Digital PCR (dPCR) has been developed recently for absolute nucleic acid quantification and rare allele detection8. This technique is amenable to high throughput development and can be applied to FFPE tissue9, 10. It has also the power for multiplex analysis11. Additional controls/targets can be included and examined at the same time, allowing multitude of information to be obtained in a single run. The feasibility of dPCR in HER2 testing has been reported using frozen samples, FFPE samples and plasma DNA9, 10, 12, 13. A good concordance with the results from standard HER2 tests has been demonstrated. However, its performance in comparison to the standard techniques has not been well established. In these studies, only limited number of samples was included, thus precluding a more detailed and systematic analysis, particularly on HER2 equivocal cases. In this study, a systematic evaluation of the usefulness of dPCR in assessing HER2 status in breast cancers was performed.

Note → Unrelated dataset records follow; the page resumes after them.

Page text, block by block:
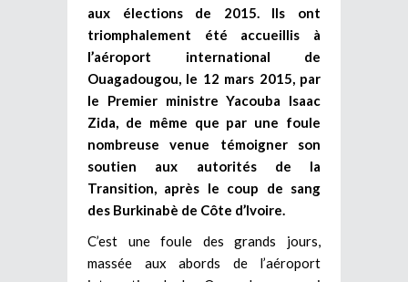
aux élections de 2015. Ils ont
triomphalement été accueillis à
l’aéroport international de
Ouagadougou, le 12 mars 2015, par
le Premier ministre Yacouba Isaac
Zida, de même que par une foule
nombreuse venue témoigner son
soutien aux autorités de la
Transition, après le coup de sang
des Burkinabè de Côte d’Ivoire.
C’est une foule des grands jours,
massée aux abords de l’aéroport
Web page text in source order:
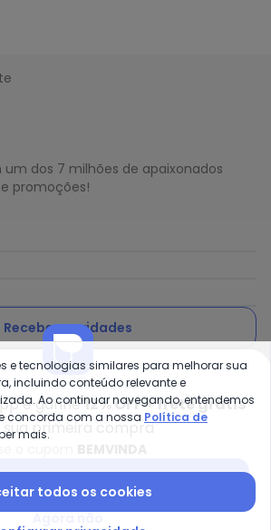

We have compared 2 different dPCR platforms. The accuracy of dPCR compared to the standard techniques was examined. Additionally, we have examined the usefulness of dPCR to determine HER2 amplification in IHC 2+ cases.

Results

Of 102 cases of invasive breast cancers in the developing cohort, 25, 26, 26 and 25 cases were tested IHC 0, 1+ , 2+ , and 3+ respectively. There were 22 FISH negative and four FISH positive cases among the IHC2+ samples. Based on the IHC and FISH data, 29 and 73 cases were HER2 positive and negative respectively. The results of RainDance Droplet Digital PCR (ddPCR) analysis for the development cohort were shown in Fig. 1. The median (range) ddPCR HER2:CEP17 ratio in patients with IHC 0, 1+ , 2+ and 3+ were 0.90 (0.36–1.36), 0.93 (0.82–2.00), 1.00 (0.32–2.30) and 4.79 (1.06–24.84) respectively (Table 1). There are significant differences for the ratio between IHC 0 to 2+ and 3+ cases (p > 0.001) (Fig. 1A). However, there was no difference between IHC 2+ and IHC 0 and 1+ . When HER2 status were defined with ddPCR and FISH, the ddPCR HER2:CEP17 ratio in patients with HER2 amplified tumor (median 4.08, range 0.93–24.84) was significantly elevated compared to HER2 non-amplified cases (median 0.93, range 0.32–2.00, P < 0.001) (Fig. 1B). Analysis of the development set using data from RainDance platform by ROC had an AUC 0.9528 (95% CI = 0.9076–0.9979, P < 0.0001) (Fig. 1C). Based on the result from the development set, an optimal cutoff of 1.72 which gave a sensitivity and specificity of 82.8% and 97.3% respectively was found (Table 1). Using this cutoff, a kappa value of 0.833 (p < 0.001) was observed.

Figure 1
figure 1

HER2:CEP17 ratio by ddPCR in the development cohort. (A) dot plot showing the HER2:CEP17 ratio with different IHC score and (B) HER2− and HER2+ status. (C) ROC curve to determine the optimal cutoff.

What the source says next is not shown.